Understanding Vulnerability Data

IQ Server | Reading time: 5 minutes

In this guide:

What is Sonatype Vulnerability Data?

Sonatype creates its data using a proprietary, automated vulnerability detection system that monitors, aggregates, correlates, and incorporates machine learning from publicly available information. We gather data from various sources including the National Vulnerability Database, website security advisories, email lists, GitHub events from all open source projects, blogs, OWASP, OSS Index, Twitter, and customer reports. We have evaluated many paid-for services and have found the quality and precision of the data to be of limited value, driving our decision to build an intelligent, automated vulnerability detection system.
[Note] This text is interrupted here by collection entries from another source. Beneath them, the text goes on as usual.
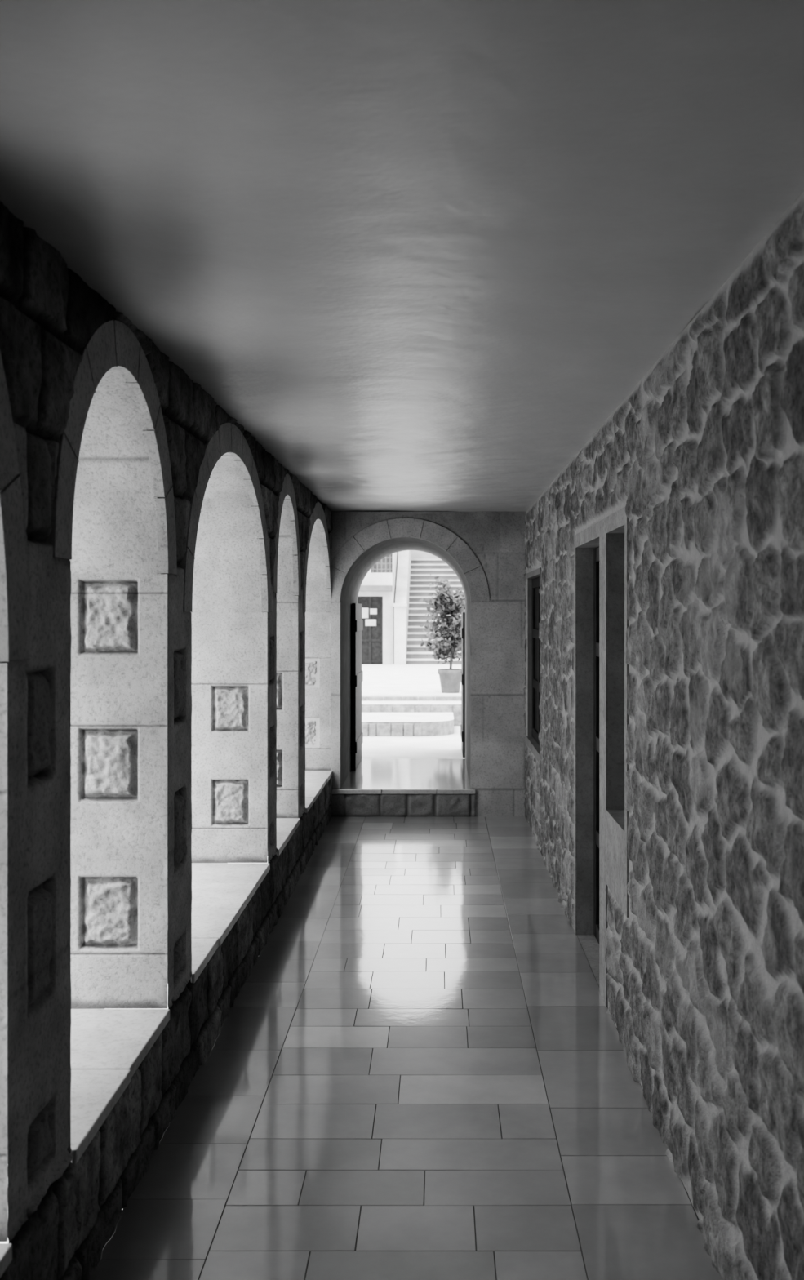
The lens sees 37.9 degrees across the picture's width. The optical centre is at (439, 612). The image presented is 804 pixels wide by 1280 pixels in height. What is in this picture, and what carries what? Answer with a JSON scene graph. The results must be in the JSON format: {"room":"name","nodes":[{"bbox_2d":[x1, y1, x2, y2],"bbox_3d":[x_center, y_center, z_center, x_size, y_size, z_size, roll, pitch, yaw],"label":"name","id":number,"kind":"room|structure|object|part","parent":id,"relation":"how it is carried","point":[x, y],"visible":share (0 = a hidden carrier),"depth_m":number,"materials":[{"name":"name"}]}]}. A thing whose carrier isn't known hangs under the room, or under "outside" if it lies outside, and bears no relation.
{"room":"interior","nodes":[
{"label":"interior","id":0,"kind":"room"},
{"bbox_2d":[0,200,333,1279],"bbox_3d":[-1.088,0.255,3.085,0.524,2.690,12.170,0,0,0],"label":"wall","id":1,"kind":"structure","parent":0,"point":[63,1215],"depth_m":2.65,"materials":[{"name":"stone"}]},
{"bbox_2d":[0,662,7,1241],"bbox_3d":[-1.100,0.670,2.311,0.500,1.140,0.042,0,0,-1],"label":"door frame","id":2,"kind":"structure","parent":1,"relation":"attached to","point":[3,666],"depth_m":2.30,"materials":[{"name":"stone"}]},
{"bbox_2d":[0,1243,12,1278],"bbox_3d":[-1.109,1.257,1.831,0.542,0.035,0.940,0,0,0],"label":"sill slab","id":3,"kind":"structure","parent":1,"relation":"attached to","point":[6,1249],"depth_m":2.27,"materials":[{"name":"white stone"}]},
{"bbox_2d":[0,351,31,662],"bbox_3d":[-0.864,-0.340,1.831,0.036,0.875,1.182,0,0,0],"label":"arch","id":4,"kind":"object","parent":1,"relation":"attached to","point":[15,646],"visible":1,"depth_m":2.31,"materials":[{"name":"stone"}]},
{"bbox_2d":[0,560,71,1150],"bbox_3d":[-1.100,0.560,2.689,0.500,1.360,0.046,0,0,0],"label":"door frame","id":5,"kind":"structure","parent":1,"relation":"attached to","point":[69,560],"depth_m":2.70,"materials":[{"name":"stone"}]},
{"bbox_2d":[7,1008,169,1164],"bbox_3d":[-1.108,1.257,3.179,0.543,0.036,0.959,0,0,0],"label":"sill slab","id":6,"kind":"structure","parent":1,"relation":"attached to","point":[108,1046],"depth_m":3.26,"materials":[{"name":"white stone"}]},
{"bbox_2d":[46,319,177,574],"bbox_3d":[-0.864,-0.450,3.179,0.036,0.656,1.201,0,0,0],"label":"arch","id":7,"kind":"object","parent":1,"relation":"attached to","point":[111,344],"visible":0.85,"depth_m":3.06,"materials":[{"name":"stone"}]},
{"bbox_2d":[71,366,161,573],"bbox_3d":[-1.110,-0.391,3.179,0.480,0.542,0.966,0,0,0],"label":"arch underside","id":8,"kind":"object","parent":1,"relation":"attached to","point":[115,529],"visible":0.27,"depth_m":3.60,"materials":[{"name":"stone"}]},
{"bbox_2d":[71,573,167,1008],"bbox_3d":[-1.100,0.560,3.670,0.500,1.360,0.045,0,0,0],"label":"pillar","id":9,"kind":"structure","parent":1,"relation":"attached to","point":[119,621],"depth_m":3.66,"materials":[{"name":"stone"}]},
{"bbox_2d":[167,612,191,951],"bbox_3d":[-1.100,0.620,4.005,0.500,1.240,0.044,0,0,0],"label":"pillar","id":10,"kind":"structure","parent":1,"relation":"attached to","point":[190,612],"depth_m":4.01,"materials":[{"name":"stone"}]},
{"bbox_2d":[167,453,263,612],"bbox_3d":[-1.110,-0.333,4.902,0.480,0.666,1.781,0,0,0],"label":"arch underside","id":11,"kind":"object","parent":1,"relation":"attached to","point":[227,569],"visible":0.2,"depth_m":5.69,"materials":[{"name":"stone"}]},
{"bbox_2d":[178,422,271,612],"bbox_3d":[-0.864,-0.390,4.902,0.036,0.777,2.016,0,0,0],"label":"arch","id":12,"kind":"object","parent":1,"relation":"attached to","point":[228,438],"visible":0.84,"depth_m":4.73,"materials":[{"name":"stone"}]},
{"bbox_2d":[191,612,267,862],"bbox_3d":[-1.100,0.620,5.798,0.500,1.240,0.043,0,0,0],"label":"pillar","id":13,"kind":"structure","parent":1,"relation":"attached to","point":[229,650],"depth_m":5.79,"materials":[{"name":"stone"}]},
{"bbox_2d":[191,862,270,983],"bbox_3d":[-1.107,1.258,4.902,0.546,0.035,1.774,0,0,0],"label":"sill slab","id":14,"kind":"structure","parent":1,"relation":"attached to","point":[221,892],"depth_m":5.06,"materials":[{"name":"white stone"}]},
{"bbox_2d":[275,499,294,595],"bbox_3d":[-1.110,-0.382,6.580,0.480,0.564,0.944,0,0,0],"label":"arch underside","id":15,"kind":"object","parent":1,"relation":"attached to","point":[285,562],"visible":0.08,"depth_m":7.01,"materials":[{"name":"stone"}]},
{"bbox_2d":[271,473,301,595],"bbox_3d":[-0.864,-0.440,6.580,0.036,0.676,1.179,0,0,0],"label":"arch","id":16,"kind":"object","parent":1,"relation":"attached to","point":[287,493],"visible":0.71,"depth_m":6.82,"materials":[{"name":"stone"}]},
{"bbox_2d":[276,595,297,817],"bbox_3d":[-1.100,0.570,7.056,0.500,1.340,0.047,0,0,0],"label":"pillar","id":17,"kind":"structure","parent":1,"relation":"attached to","point":[286,606],"depth_m":7.05,"materials":[{"name":"stone"}]},
{"bbox_2d":[276,817,300,856],"bbox_3d":[-1.108,1.257,6.580,0.543,0.036,0.937,0,0,0],"label":"sill slab","id":18,"kind":"structure","parent":1,"relation":"attached to","point":[286,827],"depth_m":6.67,"materials":[{"name":"white stone"}]},
{"bbox_2d":[297,612,305,761],"bbox_3d":[-1.100,0.620,7.411,0.500,1.240,0.040,0,0,0],"label":"door frame","id":19,"kind":"structure","parent":1,"relation":"attached to","point":[304,612],"depth_m":7.42,"materials":[{"name":"stone"}]},
{"bbox_2d":[306,520,328,612],"bbox_3d":[-1.110,-0.331,8.295,0.480,0.663,1.754,0,0,0],"label":"arch underside","id":20,"kind":"object","parent":1,"relation":"attached to","point":[316,585],"visible":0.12,"depth_m":9.08,"materials":[{"name":"stone"}]},
{"bbox_2d":[302,502,331,612],"bbox_3d":[-0.864,-0.390,8.295,0.036,0.777,1.989,0,0,0],"label":"arch","id":21,"kind":"object","parent":1,"relation":"attached to","point":[318,514],"visible":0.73,"depth_m":8.51,"materials":[{"name":"stone"}]},
{"bbox_2d":[305,612,330,770],"bbox_3d":[-1.100,0.620,9.177,0.500,1.240,0.045,0,0,0],"label":"pillar","id":22,"kind":"structure","parent":1,"relation":"attached to","point":[317,624],"depth_m":9.17,"materials":[{"name":"stone"}]},
{"bbox_2d":[305,770,333,813],"bbox_3d":[-1.107,1.257,8.295,0.545,0.035,1.747,0,0,0],"label":"sill slab","id":23,"kind":"structure","parent":1,"relation":"attached to","point":[315,780],"depth_m":8.49,"materials":[{"name":"white stone"}]},
{"bbox_2d":[331,510,454,511],"bbox_3d":[-0.034,-0.975,4.050,2.633,0.330,14.100,0,0,0],"label":"roof slab","id":24,"kind":"structure","parent":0,"point":[351,510],"depth_m":9.39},
{"bbox_2d":[0,0,803,511],"bbox_3d":[-0.084,-0.790,3.085,1.593,0.019,12.170,0,0,0],"label":"ceiling","id":25,"kind":"structure","parent":0,"point":[421,252],"depth_m":2.19,"materials":[{"name":"grey paint"}]},
{"bbox_2d":[340,734,470,789],"bbox_3d":[0.000,1.494,11.236,6.000,0.212,4.129,0,0,0],"label":"landing","id":26,"kind":"object","parent":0,"point":[437,762],"visible":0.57,"depth_m":10.67,"materials":[{"name":"stone"}]},
{"bbox_2d":[297,511,526,817],"bbox_3d":[-0.183,0.255,10.125,2.933,2.790,1.950,0,0,0],"label":"wall","id":27,"kind":"structure","parent":0,"point":[486,550],"depth_m":9.17,"materials":[{"name":"stone"}]},
{"bbox_2d":[351,603,363,770],"bbox_3d":[-0.748,0.653,10.665,0.050,1.466,0.830,0,0,0],"label":"wooden gate","id":28,"kind":"object","parent":27,"relation":"attached to","point":[357,624],"visible":1,"depth_m":10.40,"materials":[{"name":"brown wood"}]},
{"bbox_2d":[460,612,465,757],"bbox_3d":[0.240,0.693,11.500,0.050,1.386,0.700,0,0,0],"label":"wooden gate","id":29,"kind":"object","parent":27,"relation":"attached to","point":[463,614],"visible":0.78,"depth_m":11.15,"materials":[{"name":"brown wood"}]},
{"bbox_2d":[199,817,698,1279],"bbox_3d":[0.091,1.651,3.100,1.883,0.097,12.200,0,0,0],"label":"grout","id":30,"kind":"object","parent":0,"point":[365,817],"visible":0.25,"depth_m":3.77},
{"bbox_2d":[88,816,722,1279],"bbox_3d":[-0.084,1.601,3.085,1.532,0.004,12.169,0,0,0],"label":"floor","id":31,"kind":"structure","parent":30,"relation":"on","point":[636,1219],"depth_m":3.75,"materials":[{"name":"tile"}]},
{"bbox_2d":[523,191,803,1279],"bbox_3d":[0.669,0.405,3.085,0.032,2.390,12.170,0,0,0],"label":"wall","id":32,"kind":"structure","parent":0,"point":[704,458],"depth_m":2.84,"materials":[{"name":"stone"}]},
{"bbox_2d":[526,567,541,761],"bbox_3d":[0.680,0.360,8.450,0.008,1.320,1.280,0,0,0],"label":"trim","id":33,"kind":"structure","parent":32,"relation":"attached to","point":[538,571],"depth_m":8.18,"materials":[{"name":"grey paint"}]},
{"bbox_2d":[574,506,628,1007],"bbox_3d":[0.680,0.608,5.032,0.008,1.985,1.635,0,0,0],"label":"trim","id":34,"kind":"structure","parent":32,"relation":"attached to","point":[613,858],"depth_m":4.79,"materials":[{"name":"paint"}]},
{"bbox_3d":[1.133,0.405,3.085,0.300,2.390,12.170,0,0,0],"label":"backing","id":35,"kind":"object","parent":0,"visible":0},
{"bbox_2d":[527,574,539,752],"bbox_3d":[0.833,0.350,8.450,0.300,1.220,1.160,0,0,0],"label":"reveal","id":36,"kind":"object","parent":35,"relation":"attached to","point":[532,740],"visible":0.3,"depth_m":9.03,"materials":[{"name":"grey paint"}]},
{"bbox_2d":[532,577,539,745],"bbox_3d":[0.739,0.350,8.450,0.048,1.210,1.150,0,0,0],"label":"window","id":37,"kind":"structure","parent":36,"relation":"attached to","point":[535,582],"depth_m":8.81,"materials":[{"name":"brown wood"}]},
{"bbox_2d":[577,537,599,986],"bbox_3d":[0.833,0.640,5.370,0.300,1.920,0.860,0,0,0],"label":"reveal","id":38,"kind":"object","parent":35,"relation":"attached to","point":[589,944],"visible":0.2,"depth_m":5.80,"materials":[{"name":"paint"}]},
{"bbox_2d":[593,546,599,943],"bbox_3d":[0.789,0.640,5.370,0.048,1.910,0.850,0,0,0],"label":"door","id":39,"kind":"structure","parent":38,"relation":"attached to","point":[596,551],"depth_m":5.72,"materials":[{"name":"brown wood"}]},
{"bbox_2d":[608,525,624,828],"bbox_3d":[0.833,0.240,4.505,0.300,1.120,0.470,0,0,0],"label":"reveal","id":40,"kind":"object","parent":35,"relation":"attached to","point":[616,537],"visible":0.2,"depth_m":4.74,"materials":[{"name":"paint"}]},
{"label":"outside","id":41,"kind":"structure","parent":0,"visible":0},
{"bbox_2d":[358,550,439,664],"bbox_3d":[0.000,-1.400,32.450,18.000,6.000,7.900,0,0,0],"label":"masonry","id":42,"kind":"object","parent":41,"point":[371,578],"visible":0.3,"depth_m":30.00,"materials":[{"name":"stone"}]},
{"bbox_2d":[357,596,382,664],"bbox_3d":[-1.785,0.470,30.105,0.670,1.760,0.070,0,0,0],"label":"door","id":43,"kind":"structure","parent":42,"relation":"attached to","point":[371,636],"depth_m":30.10,"materials":[{"name":"grey wood"}]},
{"bbox_2d":[361,607,377,626],"bbox_3d":[-1.800,0.115,30.063,0.400,0.470,0.010,0,0,0],"label":"notices","id":44,"kind":"object","parent":43,"relation":"attached to","point":[364,610],"depth_m":30.06,"materials":[{"name":"white paper"}]},
{"bbox_2d":[359,585,392,591],"bbox_3d":[-5.100,-0.610,29.750,7.800,0.140,0.500,0,0,0],"label":"canopy","id":45,"kind":"object","parent":42,"relation":"attached to","point":[363,588],"visible":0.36,"depth_m":29.50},
{"bbox_2d":[371,553,392,572],"bbox_3d":[-1.475,-1.335,30.210,0.550,0.630,0.020,0,0,0],"label":"window pane","id":46,"kind":"structure","parent":42,"relation":"attached to","point":[388,557],"depth_m":30.20,"materials":[{"name":"glass"}]},
{"bbox_2d":[371,554,392,572],"bbox_3d":[-1.475,-1.335,30.058,0.550,0.630,0.025,0,0,0],"label":"window grille","id":47,"kind":"object","parent":42,"relation":"attached to","point":[377,563],"visible":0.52,"depth_m":30.05,"materials":[{"name":"grey metal"}]},
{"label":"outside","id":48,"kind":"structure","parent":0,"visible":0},
{"bbox_2d":[361,664,461,734],"bbox_3d":[0.000,1.330,11.100,28.000,0.540,38.200,0,0,0],"label":"ground","id":49,"kind":"structure","parent":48,"point":[379,680],"depth_m":19.36,"materials":[{"name":"white concrete"}]},
{"bbox_2d":[361,696,461,736],"bbox_3d":[0.000,1.259,14.339,6.000,0.358,2.523,0,0,0],"label":"steps","id":50,"kind":"structure","parent":49,"relation":"on","point":[392,716],"depth_m":14.02,"materials":[{"name":"stone"}]},
{"bbox_2d":[393,550,465,664],"bbox_3d":[0.365,-0.810,32.575,3.070,4.620,5.750,0,0,0],"label":"exterior wall","id":51,"kind":"structure","parent":49,"relation":"on","point":[414,578],"depth_m":31.84,"materials":[{"name":"white paint"}]},
{"bbox_2d":[418,573,465,693],"bbox_3d":[0.191,0.277,15.620,0.920,1.586,0.886,0,0,0],"label":"potted tree","id":52,"kind":"object","parent":49,"relation":"on","point":[451,620],"visible":0.86,"depth_m":15.51,"materials":[{"name":"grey plant"}]},
{"bbox_3d":[0.150,0.915,15.600,0.340,0.310,0.340,0,0,0],"label":"pot","id":53,"kind":"part","parent":52,"relation":"part of","materials":[{"name":"ceramic"}]}
]}
The Sonatype Data Research team is not in the business of simply aggregating public security related feeds — we create the precise data we use.

How Does Sonatype Provide High Quality Data?

There are two considerations for data quality: (1) content of the security advisory and (2) precision of associating the content to the correct artifact. Automated decisions require extremely precise artifact identification and corresponding association of security information. Without accurate identification and association there is a high degree of false positives. We recently conducted a study of 6000 of the most popular Java components and found that name-based security association algorithms used by every tool other than Sonatype resulted in:

  • 4500 correct non-issue identifications
  • 1034 true positives
  • 5330 false positives when the advisory identified CPE was part of the component name
  • 2969 false negatives when the advisory identified CPE was not in the component name

False positives incur unnecessary research and upgrade costs. False negatives leave you at risk because there are no indicators that show you may be at risk. Sonatype uses a combination of automated identification and human research that eliminates false positives and negatives. This results in savings in research time to prove false positives and rework time to upgrade when not required.

What Data Does Sonatype Provide?

  • The source of the advisory: Sonatype Security Research or the National Vulnerability Database
  • The severity of the issue: CVSS and scoring system version and the source of the score creation
  • The Common Weakness Enumeration (CWE)
  • The exact description from the advisory
  • A detailed explanation of the advisory risk and the attack vector (because the advisory description is often very poor)
  • How to determine if you are vulnerable
  • A recommendation on how to fix or work-around the issue
  • The root cause of the issue; the exact class and vulnerable version range that was found in your code
  • Publicly known attack vectors or exploits; additional resources that describe the exact issue

How is a Vulnerability Score / Severity Calculated?

Sonatype uses the Common Vulnerability Scoring System (CVSS) to score vulnerabilities.

If a vulnerability identifier is prefixed with SONATYPE, then the vulnerability severity is its CVSS version 3 score.

If a vulnerability identifier is prefixed with CVE, then the vulnerability severity is its CVSS version 2 score.

Sonatype plans to ultimately migrate all CVSS version 2 scores to version 3. If a version 3 score is not available, the score will remain version 2.

Where are the Source Components?

Component binaries come from popular repositories like Central, NuGet.org, npmjs.org, Fedora EPEL, and PyPI. We will also ingest components directly from GitHub, and other project download sites, when nominated by customers.

Binary repositories provide the ability to extract information like declared licenses, popularity, and release history. Additional component metadata comes from a variety of sources including direct research.

When is Vulnerability Data Available?

Sonatype Data Services are continuously updated, allowing the most recent data to be visible the instant a Nexus Lifecycle analysis occurs. This is true for both newly published components and newly discovered security issues. We have two processing queues for security vulnerabilities to ensure immediate availability of security data to our customers:

  • Fast Track - Our automated vulnerability detection systems process the various data sources each day. Upon issue discovery, the issue is validated by a researcher to ensure the correct component was identified, a brief issue description exists, and the vulnerable version range matches the advisory. This process generally makes newly discovered vulnerabilities available in 1-3 days depending on severity of the issue.

  • Deep Dive - The deep dive queue is a more methodical approach to ensure the issue has a clear explanation and fix recommendation. This is also where the source code of each issue is investigated to ensure the vulnerable version range is accurate. This process generally takes 5+ days, but can take less for issues deemed critical.

How do I Access Vulnerability Information?

Sonatype-enriched vulnerability data is available from the IQ Server Application Composition Report. Select the Security Issues tab and then select the problem code you’re investigating:

Then view the detailed Vulnerability Information:

You can also access this information from the Vulnerabilities tab of the Component Information Panel.

How do I Use Vulnerability Information?

The important thing to remember is that evaluating your application and seeing security vulnerabilities should create motivation for further investigation.

For example, if it’s recommended to do a component upgrade, use the CIP to identify a recommended non-vulnerable, popular version:

If the new version has the same API as the previous component, simply run unit and integration tests and make sure everything passes to successfully remediate the policy violation.